Dans une décision du 25 juillet 2007, le Service de

l'emploi, représenté par le Contrôle du marché du travail (ci-après: SDE), a

refusé la demande déposée par X.________, au motif que, par décision du 7 mars

2007, le Conseil d'Etat vaudois avait décidé de renoncer à l'opportunité

conférée par l'art. 8 al. 3 de l'ordonnance du Conseil fédéral du 6

octobre 1986 limitant le nombre des étrangers (OLE; RS 823.21) et de ne plus

entrer en matière sur l'octroi de permis L à des artistes de cabaret

extra-communautaires dès le 1er juillet 2007.

C.

X.________ (ci-après: le recourant) a recouru au Tribunal

administratif contre cette décision le 27 août 2007 en formulant les

conclusions suivantes:

"I. Par voie de mesures provisionnelles

Ordre est donné au Service de

l'emploi du Canton de Vaud, rue Caroline 11 à Lausanne, de délivrer, à titre

provisionnel, une autorisation de travail type L en faveur de Mme Y.________,

née le 24.09.1972.

II. Au fond

La décision rendue le 25 juillet

2007 par le Service de l'emploi du Canton de Vaud, rue Caroline 11 à Lausanne,

est réformée en ce sens qu'une autorisation de travail type L est délivrée en

faveur de Mme Y.________, née le 24.09.1972.

Le recourant estime en substance que la décision

du Conseil d'Etat du 7 mars 2007 et, par voie de conséquence, celle rendue par

le SDE le 25 juillet 2007 viole son droit d'être entendu ainsi que le principe

de la proportionnalité. Il soulève également le grief de l'opportunité.

D.

Dans ses déterminations du 26 septembre 2007, le SDE s'est

opposé à l'octroi de mesures provisionnelles. Il se réfère en particulier à un

arrêt du Tribunal fédéral du 23 octobre 2006 (2A.546/2006) considérant, d'une

part, que l'art. 8 al. 3 litt. c OLE n'était pas de nature à

fonder un droit à une autorisation de séjour et, d'autre part, que la directive

(en l'occurrence valaisanne) excluant l'octroi de permis L à des artistes de

cabarets n'étant pas ressortissants de l'UE/AELE relevait du pouvoir

discrétionnaire laissé aux autorités cantonales.

E.

Par décision du 3 octobre 2007, le juge instructeur du

Tribunal administratif a rejeté la requête d'effet suspensif au motif suivant:

"Au vu de l'arrêt du Tribunal

fédéral produit par l'autorité intimée (arrêt du 23 octobre 2006, en la cause

2A.546/2006), le juge instructeur ne peut que constater que le

recours apparaît prima facie dénué de chance de succès.
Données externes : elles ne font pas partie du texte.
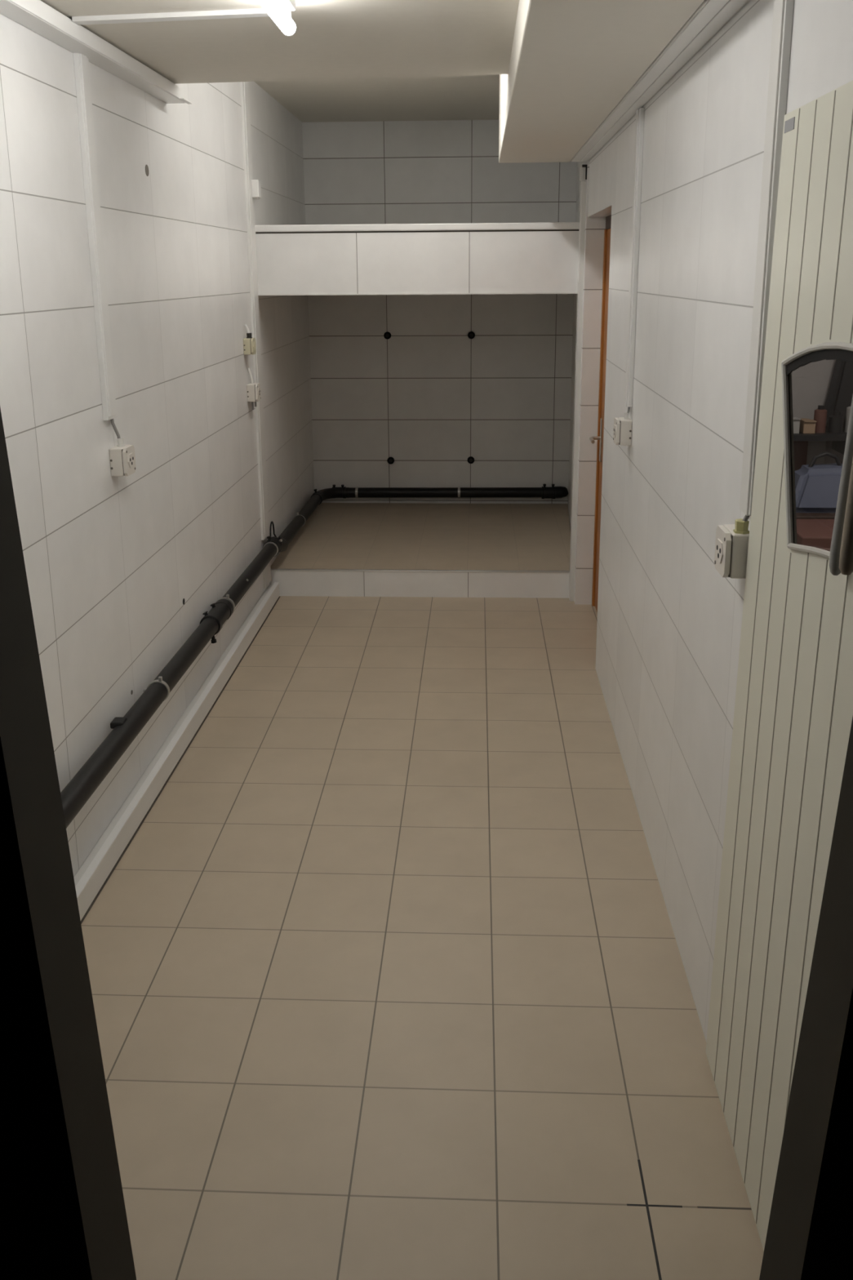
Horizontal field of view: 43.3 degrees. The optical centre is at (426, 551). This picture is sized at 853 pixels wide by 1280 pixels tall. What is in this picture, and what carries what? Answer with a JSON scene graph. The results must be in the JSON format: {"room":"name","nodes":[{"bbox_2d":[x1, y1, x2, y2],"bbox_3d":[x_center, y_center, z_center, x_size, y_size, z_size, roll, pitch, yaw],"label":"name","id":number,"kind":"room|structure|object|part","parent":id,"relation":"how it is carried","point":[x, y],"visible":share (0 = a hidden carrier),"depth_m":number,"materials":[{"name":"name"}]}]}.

En effet, l'argumentation du recourant ne

se fonde pas sur des éléments particuliers de la situation de Y.________, mais vise uniquement l'interdiction générale

d'octroyer des permis L à des artistes de cabarets n'étant pas ressortissants

de l'UE/AELE prononcée par le Conseil d'Etat. Or, cette problématique a été

tranchée par l'arrêt susmentionné, d'une manière suffisamment claire pour lier

également le Tribunal de céans - à tout le moins au stade des mesures

provisionnelles - dans le cas d'espèce.".

F.

Le 5 octobre 2007, le SPOP a indiqué qu'il renonçait à se

déterminer.

G.

Dans sa réponse du 9 octobre 2007, le SDE a conclu au

rejet du recours.

H.

Le 15 octobre 2007, X.________ a déposé un recours

incident contre la décision du juge instructeur du 3 octobre 2007.

I.

Le tribunal a statué par voie de circulation.

J.

L’argumentation respective des parties sera reprise

ci-après dans la mesure utile.

Considérants

1.

a) Aux termes de l'art. 4 al. 1 de la loi du 18 décembre

1989.

sur la juridiction et la procédure administratives (LJPA; RSV 173.36), le

Tribunal administratif connaît en dernière instance cantonale de tous les

recours contre les décisions administratives cantonales ou communales lorsque

aucune autre autorité n'est expressément désignée par la loi pour en connaître.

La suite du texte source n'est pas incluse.